Le fantasme du Sérum de Vérité a incité à employer des médicaments censés paralyser temporairement la volonté des prisonniers. Un exemple célèbre est le Pentothal (thiopental sodique). A la différence des autres méthodes de torture, les médicaments donnent des résultats visiblement imprévisibles (Henri Alleg décrit son expérience dans La Question). Ils posent aussi de façon particulièrement forte la question de la complicité de médecins dans la torture.

Lorsque le recours à la torture est décidé, les méthodes sont choisies parmi un ensemble de techniques connues pour des raisons historiques. La torture pratiquée par les USA leur a été communiquée lors de la guerre de Corée, pendant laquelle des prisonniers américains torturés participaient à procès-spectacles et faisaient sans contrainte apparente des aveux délirants. Ces techniques avaient auparavant servi en Union Soviétique sous Staline dans le même but.
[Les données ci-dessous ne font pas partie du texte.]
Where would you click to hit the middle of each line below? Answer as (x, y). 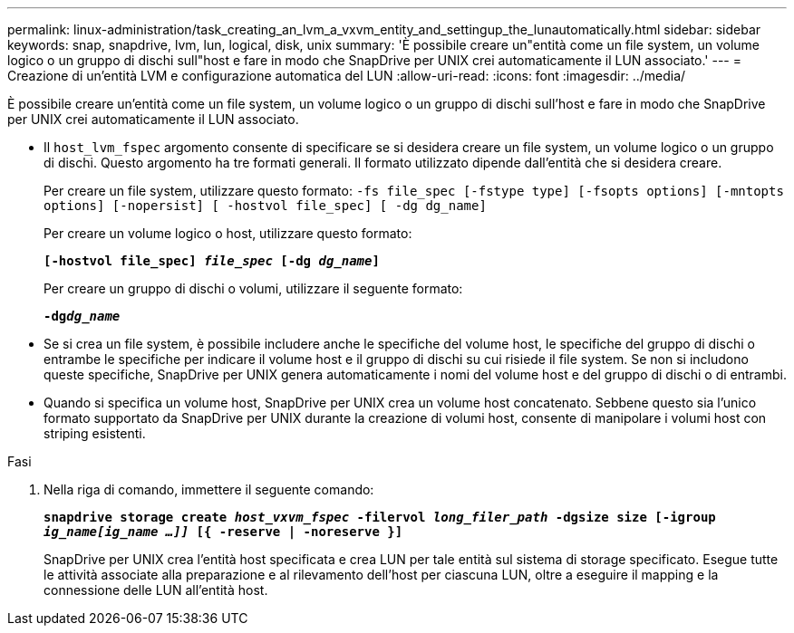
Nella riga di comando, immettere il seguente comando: (209, 489)
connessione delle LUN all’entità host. (156, 590)
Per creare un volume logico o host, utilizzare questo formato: (228, 233)
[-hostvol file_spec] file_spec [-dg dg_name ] (212, 261)
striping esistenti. (95, 433)
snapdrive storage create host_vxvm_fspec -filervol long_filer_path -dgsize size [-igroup (380, 517)
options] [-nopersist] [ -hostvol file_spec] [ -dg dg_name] (265, 206)
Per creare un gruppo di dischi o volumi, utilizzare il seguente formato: (253, 288)
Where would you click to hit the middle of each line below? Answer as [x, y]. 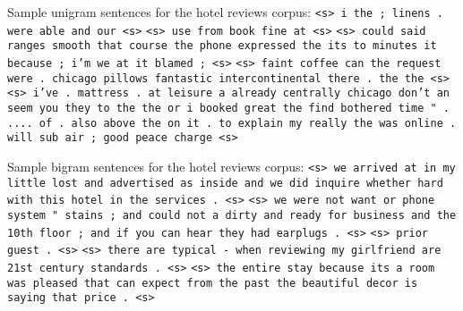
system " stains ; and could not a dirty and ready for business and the [232, 215]
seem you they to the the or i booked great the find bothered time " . [228, 108]
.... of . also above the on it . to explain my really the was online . [232, 123]
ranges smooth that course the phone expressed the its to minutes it [222, 46]
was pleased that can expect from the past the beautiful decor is [213, 283]
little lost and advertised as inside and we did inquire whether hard [225, 183]
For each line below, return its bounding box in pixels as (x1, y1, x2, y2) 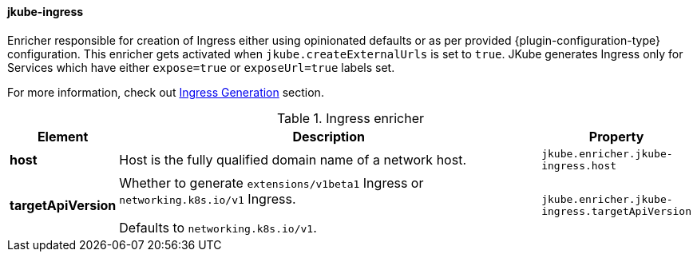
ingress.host (541, 159, 617, 172)
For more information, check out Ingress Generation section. (7, 85, 324, 99)
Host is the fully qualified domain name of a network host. (119, 151, 466, 168)
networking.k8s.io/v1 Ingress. (119, 190, 296, 207)
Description (292, 128, 365, 145)
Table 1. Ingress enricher (276, 109, 425, 126)
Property (588, 128, 644, 145)
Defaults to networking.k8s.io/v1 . (119, 219, 317, 236)
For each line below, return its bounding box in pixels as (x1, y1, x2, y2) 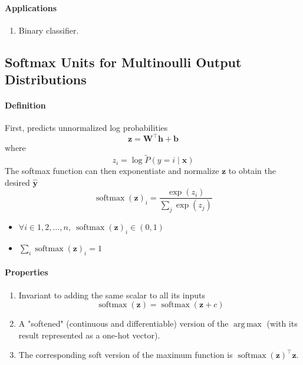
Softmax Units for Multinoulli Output (5, 52, 242, 71)
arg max (233, 320, 262, 329)
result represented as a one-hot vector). (18, 328, 160, 341)
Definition (5, 99, 46, 111)
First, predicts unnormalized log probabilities (5, 121, 168, 134)
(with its (266, 317, 298, 330)
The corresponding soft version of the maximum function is (18, 348, 233, 361)
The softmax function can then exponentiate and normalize (5, 165, 219, 177)

Leur pratique a été entretenue aux USA pendant la Guerre Froide dans des cours de survie à l’intention de militaires qui s’exposent à la capture dans leurs fonctions (pilotes, forces spéciales, etc.). Ces techniques semblent avoir pour effet de briser la volonté de la victime, qui répétera alors ce qui lui est demandé de dire. Il est  paradoxal que des techniques destinées faire dire n’importe quoi avec conviction aient été choisies pour acquérir des renseignements militaires fiables. Le vice-président Cheney a par la suite affirmé que des renseignements de valeur avaient été arrachés ainsi et avaient sauvé des vies, mais sans donner d’exemple spécifique. Le concepteur des attentats du 11 Septembre, Khalid Sheikh Mohammed, a été waterboardé 183 fois, ce qui fait douter de l’efficacité miraculeuse que certains dirigeants prêtent à cette technique de torture. Il semble que Mohammed n’ait jamais cessé de mentir sous la torture, et que c’est cette persistance même qui aurait mis les interrogateurs sur la piste de Ben Laden. Paradoxalement, ce type de raisonnement est typique des techniques classiques d’interrogatoire, celles où l’on cultive la relation et la familiarité avec le prisonnier pour mieux le lire.

Ainsi, indépendemment de son efficacité ou inefficacité pour arracher des informations et des aveux, la torture est une perte de sens à double titre: perte du sens moral, en ceci qu’elle remet en cause la légitimité du combat, sapant le moral de la population et la discipline des troupes; et perte du sens des réalités, parce qu’elle incite le bourreau à justifier ses pratiques et entretenir son fantasme de toute-puissance en croyant en ce que sa victime lui dit ou pourrait lui dire.